As globalization races on, and the FCC continues to defend mainstream--and corporate--media against the onslaught of micro-radio activists and low-frequency band insurgents, the battlefield seems to have jumped to another arena. Now it's the unfettered Internet, not the regulated airspace (at least in the U.S.). The voices of resistance have carved out a growing niche in cyberspace, giving hope at least that the powerless will not be totally squashed, with the prospect of enlisting countless others, the world over, to the cause.

Here's an annotated if selective listing of alternative radio and video activism on the Internet for you to explore:

Independent Media Center
The IMC is the granddaddy of Net media activism. Growing exponentially since the Seattle protests against the WTO, it now has dozens of sites in the U.S., plus sites abroad. Just click on the cities listed on its home page. The New York IMC, for one, features one of Ralph Nader's super-rallies, as well as interviews with Noam Chomsky.

FreeSpeech Internet Television
Click on "today's featured video" or its Archives, for audio or video of political actions, such as political prisoner Mumia Abul Jamal's case, students striking in Mexico, or a critique of corporate trade.

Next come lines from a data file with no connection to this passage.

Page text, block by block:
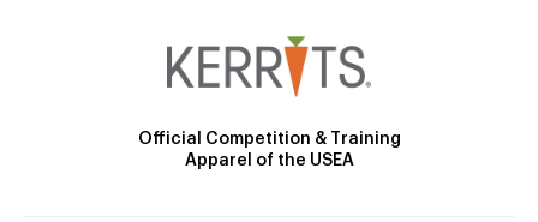
Official Competition & Training
Apparel of the USEA
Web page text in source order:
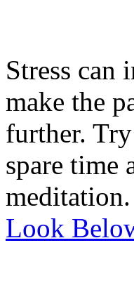
Stress can
make the
further.
spare time
meditation.
Look
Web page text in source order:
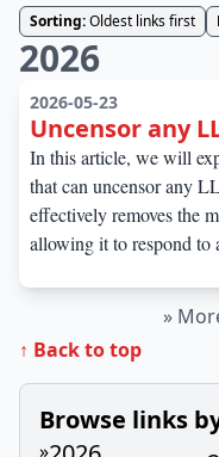
Sorting:Oldest links first
2026
2026-05-23
Uncensor any
In this article, we will
that can uncensor any
effectively removes the
allowing it to respond to
»
↑ Back to top
Browse links
»
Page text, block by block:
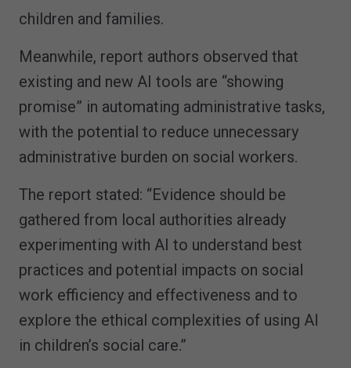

Bruderhof Radio: Broadening the Bounds of Discourse
English-language program from New York that features "no-holds barred progressive news." 28-minute shows available to non-commercial radio stations; but also Web-cast on RealAudio. Recent shows include Cuba: Resisting the Empire; and Unfair Labor: Child Farmworkers in America.

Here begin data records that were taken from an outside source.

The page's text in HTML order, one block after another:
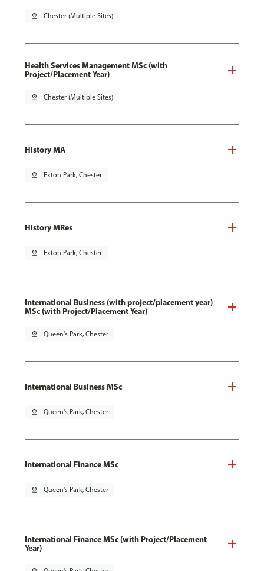
pin_drop Chester (Multiple Sites)
Health Services Management MSc (with
Project/Placement Year)
pin_drop Chester (Multiple Sites)
History MA
pin_drop Exton Park, Chester
History MRes
pin_drop Exton Park, Chester
International Business (with project/placement year)
MSc (with Project/Placement Year)
pin_drop Queen's Park, Chester
International Business MSc
pin_drop Queen's Park, Chester
International Finance MSc
pin_drop Queen's Park, Chester
International Finance MSc (with Project/Placement
Year)
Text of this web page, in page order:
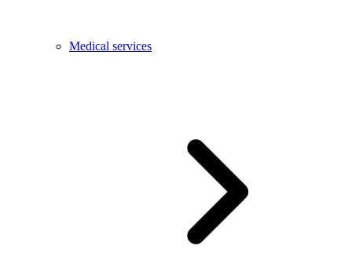
Medical services

Radio for Peace International
Costa-Rican based radio featuring programming that, among other things, presents indigenous voices (as in "Honoring Mother Earth") or exposes racism with its "Far Right Radio Review".

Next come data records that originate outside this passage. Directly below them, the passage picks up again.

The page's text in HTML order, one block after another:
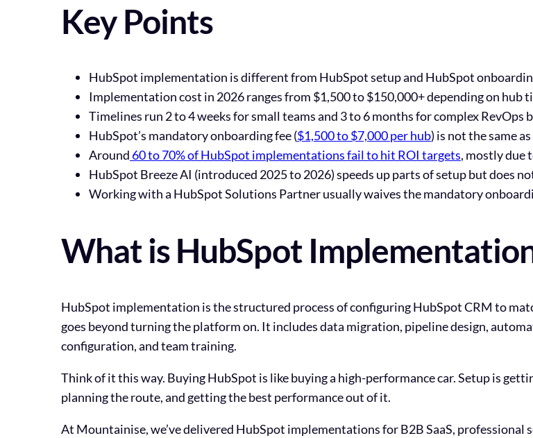
Key Points
HubSpot implementation is different from HubSpot setup and HubSpot
Implementation cost in 2026 ranges from $1,500 to $150,000+ depending on hub
Timelines run 2 to 4 weeks for small teams and 3 to 6 months for complex RevOps
HubSpot’s mandatory onboarding fee ($1,500 to $7,000 per hub) is not the same
Around 60 to 70% of HubSpot implementations fail to hit ROI targets, mostly due
HubSpot Breeze AI (introduced 2025 to 2026) speeds up parts of setup but does
Working with a HubSpot Solutions Partner usually waives the mandatory
What is HubSpot
HubSpot implementation is the structured process of configuring HubSpot CRM to
goes beyond turning the platform on. It includes data migration, pipeline design,
configuration, and team training.
Think of it this way. Buying HubSpot is like buying a high-performance car. Setup is
planning the route, and getting the best performance out of it.
At Mountainise, we’ve delivered HubSpot implementations for B2B SaaS, professional

Paper Tiger Television: Smashing the Myths of the Information Industry
This video documentary collective has offered "myth smashing video activism since 1981"! The videos, "Showdown in Seattle" and "Breaking the Bank", are linked here as RealVideo files.

Under Currents
This British site offers video activism with a purpose: to reach a mass audience. Primarily a video magazine that seeks to penetrate corporate airwaves, it offers on the Web a selection of its output. Click on "Undercurrents online." Includes an online video, "Introduction to video activism".

National Radio Project
Produces a weekly half-hour radio program, "Making Contact", with features on environmental and political issues spanning the globe. Often aired on KUCI's Alternative News.

FreeSpeech Radio News
Striking Pacifica correspondents' weekly half-hour newscast, often aired on KUCI's Alternative News.

Democracy Now!
Amy Goodman's progressive interview show continues to persist despite management attacks on her. She actually got to ask President Clinton some hard questions (e.g., on the Leonard Peltier pardon attempt) when Clinton called WBAI inexplicably on election day.

Free B92
The Serbian station that stood up to President Slobodan Milosevic and migrated to the Web. The French music group, Apple Jelly has dedicated an album to B92.

Radio 4 All
This site, it says, "connects you all to the movement to reclaim the airwaves." Links to microstations all over, some with Web-casts.

Dan Tsang, a UCI librarian, is host of "Alternative News" and "Subversity", both on KUCI. He is also a regular contributor to the OC Weekly, Orange County's alternative weekly newspaper.